Date of Report (Date of earliest event reported) October 3, 2006
 
 
ACORN FACTOR, INC.
(Exact name of Registrant as Specified in its Charter)

Delaware
 
0-19771
 
 22-2786081
(State or Other Jurisdiction
of Incorporation)
 
(Commission file Number)
 
(IRS Employer 
Identification No.)
         
200 Route 17, Mahwah, New Jersey
     
07430
(Address of Principal Executive Offices)
   
(Zip Code)
         
Registrant’s telephone number, including area code (201) 529-2026


Check the appropriate box below if the Form 8-K filing is intended to simultaneously satisfy the filing obligation of the registrant under any of the following provisions:

o Written communications pursuant to Rule 425 under the Securities Act (17 CFR 230.425)

o Soliciting material pursuant to Rule 14a-2 under the Exchange Act (17 CFR 240.14a-2)

o Pre-commencement communications pursuant to Rule 14d-2(b) under the Exchange Act (17 CFR 240.14d-2(b))

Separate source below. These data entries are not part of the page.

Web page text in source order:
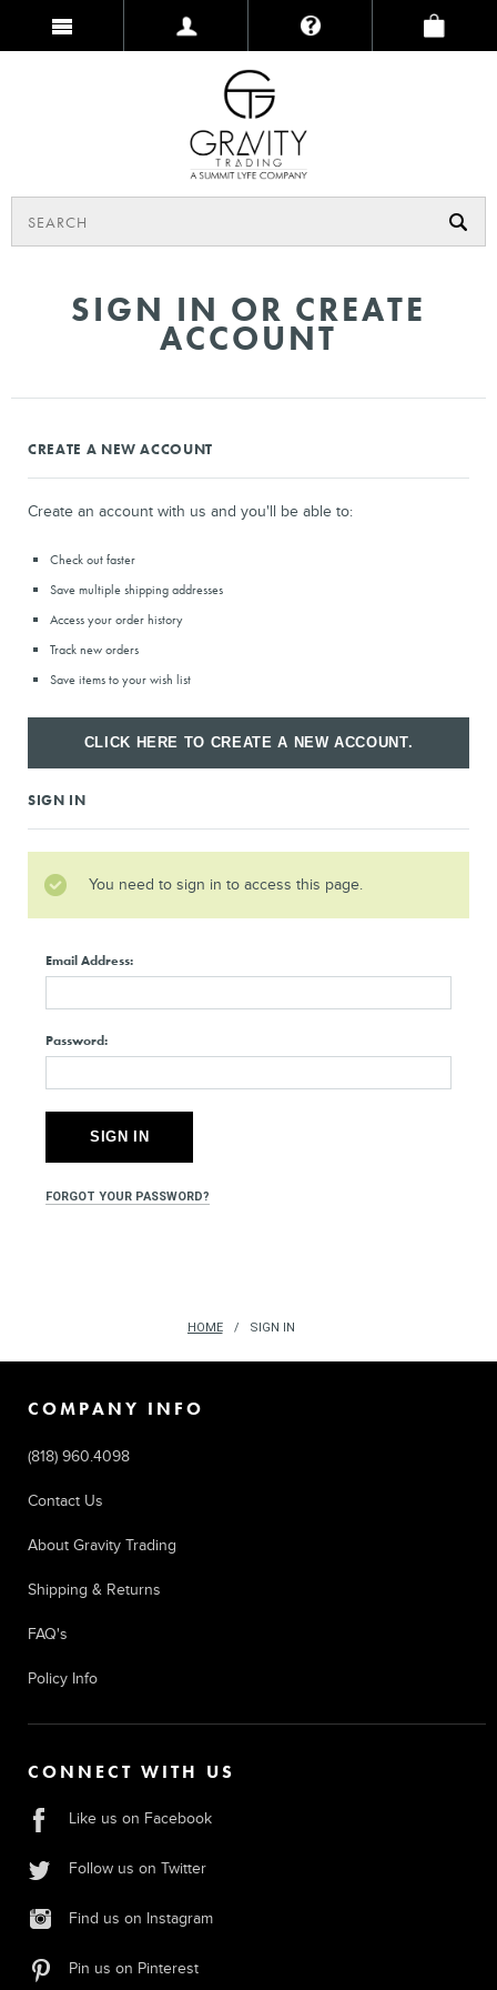
SIGN IN OR CREATE
ACCOUNT
CREATE A NEW ACCOUNT
Create an account with us and you'll be able to:
Check out faster
Save multiple shipping addresses
Access your order history
Track new orders
Save items to your wish list
CLICK HERE TO CREATE A NEW ACCOUNT.
SIGN IN
You need to sign in to access this page.
Email Address:
Password:
FORGOT YOUR PASSWORD?
HOME SIGN IN
COMPANY INFO
(818) 960.4098
Contact Us
About Gravity Trading
Shipping & Returns
FAQ's
Policy Info
CONNECT WITH US
Like us on Facebook
Follow us on Twitter
Find us on Instagram
Pin us on Pinterest

o Pre-commencement communications pursuant to Rule 13e-4(c) under the Exchange Act (17 CFR 240.13e-4(c))
 

 
Item 1.01 Entry into a Material Definitive Agreement
 
Compensation of Chief Executive Officer

At a meeting of the Board of Directors of the Registrant (the “Board”) held on October 3, 2006, the Board approved compensation to the Chief Executive Officer of the Registrant of $275,000 per year, plus customary benefits. The Board also approved an annual bonus to the Chief Executive Officer for 2007, to be based upon performance targets to be determined based upon the recommendation of the compensation committee.

Board Compensation

Additionally, the Board adopted a policy of granting (i) 7,500 shares, at an exercise price equal to the then fair market value, which options will vest one year after the date of grant, and be exercisable for six years, to all incumbent directors following the date of the annual meeting and (ii) 25,000 shares, at an exercise price equal to the then fair market value, which options shall vest one third per year, the first third to vest one year following the date of grant, and be exercisable for six years, to all newly elected directors following the date of the annual meeting.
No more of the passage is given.